At this point, Maxima answered:

(%o35)−2*(1004*k^9−5049*k^8+5940*k^7−1689*k^6+10584*k^5−8235*k^4−2307*k^3+1026*k^2+108*k+76)

Let Maxima solve this equation:

rr: float( realroots(z,1e-20))  

The answer is:

(%o36) [k=−0.40256438624399,k=0.43261490325108,k=0.84718739982868,k=2.643321910825066,k=2.71772491293651]
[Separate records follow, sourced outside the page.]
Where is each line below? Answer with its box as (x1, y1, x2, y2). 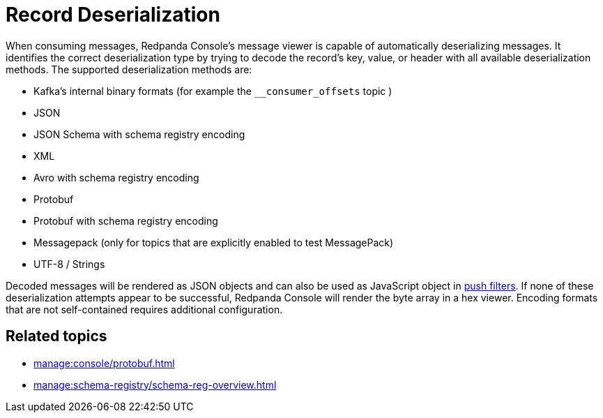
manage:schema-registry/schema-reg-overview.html (33, 378, 277, 391)
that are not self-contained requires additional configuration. (6, 303, 283, 315)
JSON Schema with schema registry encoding (33, 128, 245, 140)
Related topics (6, 327, 107, 345)
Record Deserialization (6, 3, 220, 27)
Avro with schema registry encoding (33, 171, 199, 184)
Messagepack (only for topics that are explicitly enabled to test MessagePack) (33, 236, 394, 248)
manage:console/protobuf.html (33, 357, 175, 369)
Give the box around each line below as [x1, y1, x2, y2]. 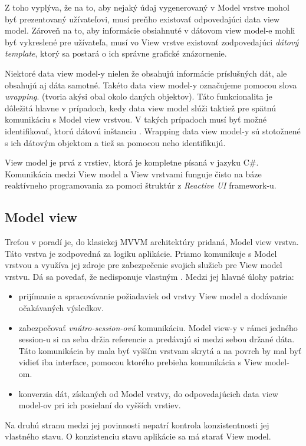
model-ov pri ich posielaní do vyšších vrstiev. [18, 399, 181, 411]
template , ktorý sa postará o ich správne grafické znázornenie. [5, 47, 227, 60]
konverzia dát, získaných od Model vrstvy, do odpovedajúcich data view [18, 387, 278, 399]
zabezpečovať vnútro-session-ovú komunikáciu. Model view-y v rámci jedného [18, 321, 298, 333]
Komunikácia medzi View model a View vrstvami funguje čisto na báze [5, 167, 262, 180]
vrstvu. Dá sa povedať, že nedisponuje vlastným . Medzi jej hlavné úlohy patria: [5, 270, 294, 282]
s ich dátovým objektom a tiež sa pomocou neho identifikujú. [5, 136, 226, 148]
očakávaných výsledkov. [18, 302, 104, 314]
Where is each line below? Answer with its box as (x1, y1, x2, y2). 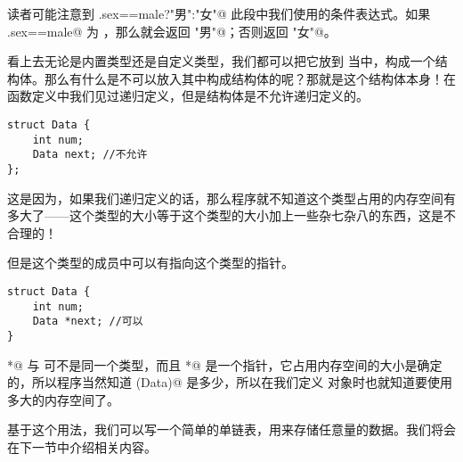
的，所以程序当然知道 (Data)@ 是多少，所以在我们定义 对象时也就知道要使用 (7, 373, 452, 392)
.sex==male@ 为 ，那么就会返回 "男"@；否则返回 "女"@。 (7, 21, 337, 40)
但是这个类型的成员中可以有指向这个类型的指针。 (7, 253, 294, 272)
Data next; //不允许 (32, 148, 148, 161)
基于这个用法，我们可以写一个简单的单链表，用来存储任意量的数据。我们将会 (7, 420, 456, 439)
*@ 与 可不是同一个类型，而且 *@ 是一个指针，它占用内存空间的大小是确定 (7, 355, 443, 374)
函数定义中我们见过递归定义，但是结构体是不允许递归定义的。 (7, 87, 369, 105)
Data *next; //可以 (32, 315, 143, 328)
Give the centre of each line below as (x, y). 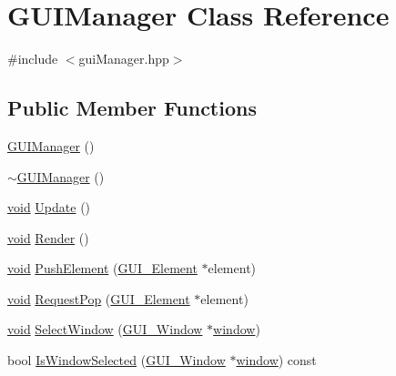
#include (33, 59)
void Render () (48, 237)
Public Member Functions (132, 108)
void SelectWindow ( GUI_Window (105, 329)
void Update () (49, 207)
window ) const (276, 360)
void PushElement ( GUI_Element (102, 268)
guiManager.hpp (124, 59)
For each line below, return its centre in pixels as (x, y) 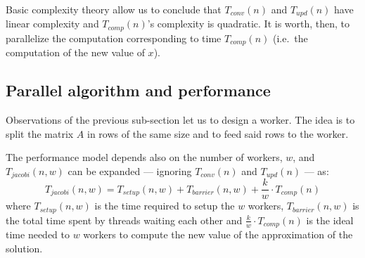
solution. (24, 248)
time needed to (38, 234)
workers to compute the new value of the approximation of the (218, 234)
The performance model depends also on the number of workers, (144, 157)
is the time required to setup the (165, 206)
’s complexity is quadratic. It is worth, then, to (249, 24)
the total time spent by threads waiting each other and (124, 220)
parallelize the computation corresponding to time (114, 38)
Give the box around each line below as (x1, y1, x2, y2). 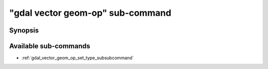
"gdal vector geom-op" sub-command (9, 7, 171, 18)
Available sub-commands (9, 42, 90, 50)
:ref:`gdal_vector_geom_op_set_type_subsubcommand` (21, 55, 134, 61)
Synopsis (9, 26, 39, 34)
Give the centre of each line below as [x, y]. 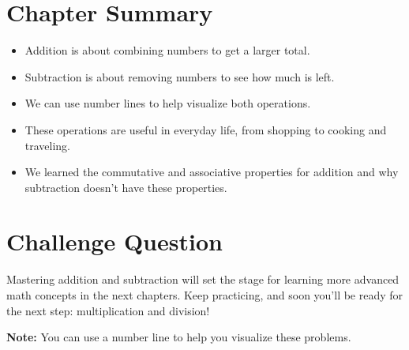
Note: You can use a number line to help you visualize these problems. [179, 337]
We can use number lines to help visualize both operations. [168, 103]
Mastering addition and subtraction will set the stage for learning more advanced [203, 279]
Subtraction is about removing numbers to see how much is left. [180, 76]
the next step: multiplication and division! [108, 310]
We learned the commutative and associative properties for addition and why [212, 172]
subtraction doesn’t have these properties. [126, 187]
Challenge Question [114, 241]
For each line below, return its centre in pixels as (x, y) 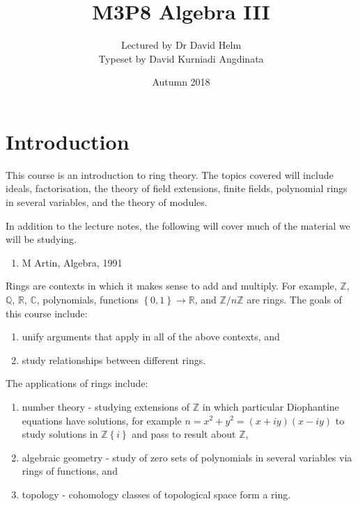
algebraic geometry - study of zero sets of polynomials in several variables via (187, 457)
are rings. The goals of (294, 299)
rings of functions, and (70, 471)
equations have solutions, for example (102, 420)
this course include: (47, 313)
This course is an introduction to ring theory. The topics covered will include (170, 174)
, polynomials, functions (87, 299)
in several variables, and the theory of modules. (107, 202)
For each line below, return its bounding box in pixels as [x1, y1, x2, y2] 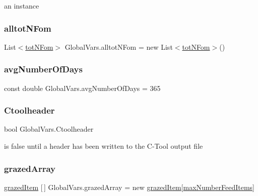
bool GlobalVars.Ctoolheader [4, 124, 94, 134]
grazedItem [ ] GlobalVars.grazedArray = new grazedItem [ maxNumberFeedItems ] [4, 181, 254, 192]
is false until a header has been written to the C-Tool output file [4, 141, 203, 151]
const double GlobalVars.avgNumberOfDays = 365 [4, 82, 161, 93]
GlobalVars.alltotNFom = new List [64, 41, 173, 52]
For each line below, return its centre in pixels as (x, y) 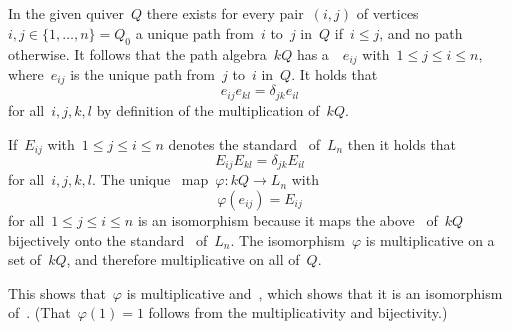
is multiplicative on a (430, 239)
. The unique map (150, 179)
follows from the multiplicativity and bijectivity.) (298, 312)
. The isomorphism (287, 239)
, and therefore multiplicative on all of (183, 259)
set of (25, 259)
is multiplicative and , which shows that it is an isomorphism (314, 292)
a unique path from (194, 32)
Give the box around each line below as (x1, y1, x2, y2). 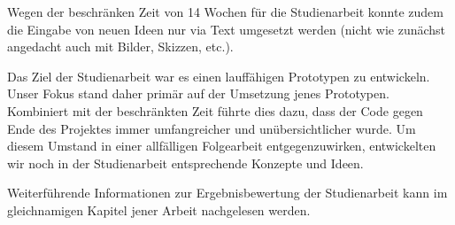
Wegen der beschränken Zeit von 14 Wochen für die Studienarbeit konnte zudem (7, 3, 443, 20)
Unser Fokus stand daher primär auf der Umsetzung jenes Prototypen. (7, 84, 389, 103)
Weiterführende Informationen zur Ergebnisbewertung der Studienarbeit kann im (7, 183, 448, 202)
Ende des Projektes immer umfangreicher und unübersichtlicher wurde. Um (7, 119, 416, 137)
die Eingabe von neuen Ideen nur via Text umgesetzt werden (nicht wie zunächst (7, 19, 446, 38)
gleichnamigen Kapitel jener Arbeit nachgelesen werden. (7, 200, 311, 219)
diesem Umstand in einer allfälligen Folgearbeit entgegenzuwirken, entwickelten (7, 136, 436, 155)
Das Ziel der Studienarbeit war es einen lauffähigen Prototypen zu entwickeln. (7, 66, 430, 85)
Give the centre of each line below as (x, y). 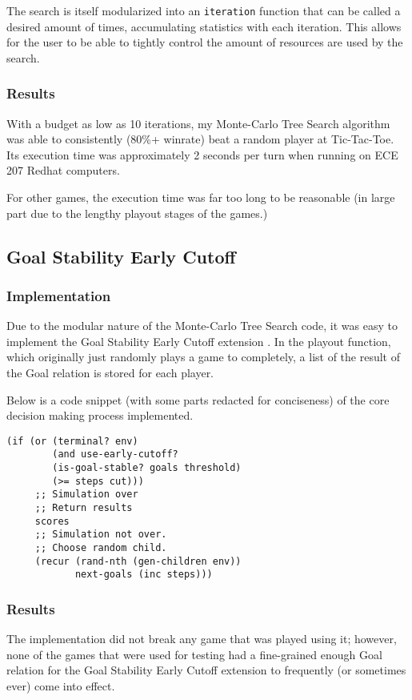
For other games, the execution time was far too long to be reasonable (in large (201, 197)
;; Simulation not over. (101, 535)
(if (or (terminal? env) (72, 441)
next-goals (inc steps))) (144, 575)
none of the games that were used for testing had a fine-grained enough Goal (194, 654)
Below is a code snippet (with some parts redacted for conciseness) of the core (198, 399)
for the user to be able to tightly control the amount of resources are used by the (205, 42)
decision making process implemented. (100, 415)
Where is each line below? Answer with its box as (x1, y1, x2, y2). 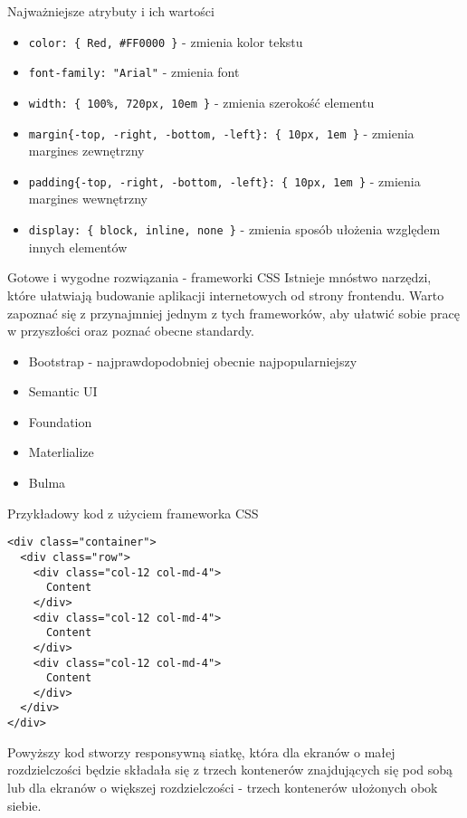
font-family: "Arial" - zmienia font (28, 62, 240, 81)
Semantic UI (28, 382, 98, 401)
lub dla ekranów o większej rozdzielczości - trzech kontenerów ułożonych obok (7, 777, 438, 796)
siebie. (7, 795, 42, 814)
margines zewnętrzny (28, 141, 145, 160)
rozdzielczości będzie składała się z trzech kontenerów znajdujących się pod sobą (7, 760, 453, 779)
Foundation (28, 412, 92, 431)
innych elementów (28, 237, 128, 256)
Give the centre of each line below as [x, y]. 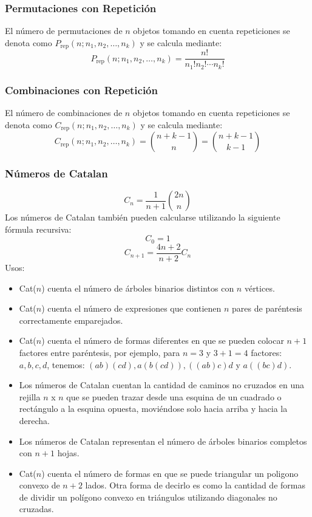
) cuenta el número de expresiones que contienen [131, 308]
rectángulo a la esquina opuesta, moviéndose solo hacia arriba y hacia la [153, 409]
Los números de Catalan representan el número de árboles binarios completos [163, 441]
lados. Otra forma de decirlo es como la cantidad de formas [195, 485]
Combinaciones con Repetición [81, 90]
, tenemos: [66, 364]
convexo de [39, 485]
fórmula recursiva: [38, 229]
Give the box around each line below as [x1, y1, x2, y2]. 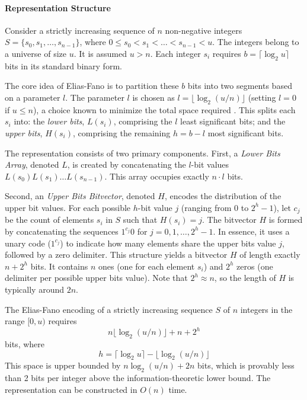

Now the code to select a right value of k:

for item in rr do ( 
  evk:ev(k,item),
  if evk>0 then (  
    /*print("k=",evk),*/ 
    xx:ev(x,item),  rx:float( realroots(xx,1e-20)),/*print("x(t)=",xx,"   roots: ",rx),*/
    yy:ev(y,item),  ry:float( realroots(yy,1e-20)),/*print("y(t)=",yy,"   roots: ",ry),*/
    for it1 in rx do (  t1:ev(t,it1),
    for it2 in ry do (  t2:ev(t,it2),
       dt:abs(t1-t2),
       if dt<1e-10 then (
         /*print("Common root=",t1,"  delta t=",dt),*/
         if (t1>0) and (t1<=1) then ( t2:t1*evk,
         if (t2>0) and (t2<=1) then (                           
                 x1:c0x + c1x*t1+ c2x*t1^2+ c3x*t1^3,
                 y1:c0y + c1y*t1+ c2y*t1^2+ c3y*t1^3,
                 print("Intersection point:     x=",x1, "      y=",y1)
)))))/*,disp ("-----")*/
));

Maxima's answer:

"Intersection point:     x="1.693201254437358"      y="2.62375005067273
(%o37) done

Theres not only a honey, though. The presented method is unusable, if:

• P0=Q0, or more generally, if P0 lies on the second curve (or its extension). One can try to swap the curves.
• an extremely rare cases, when both curves belong to one K-family (eg. their infinite extensions are the same).
• keep an eyes on (sqr(c3x)+sqr(c3y))=0 or (sqr(d3x)+sqr(3y))=0 cases, here a quadratic are pretending to be a cubic Bezier curves.

One can ask, why a shortening is performed only once. It's enough because of reverse-inverse law, which was discovered en passant, but this is an another story.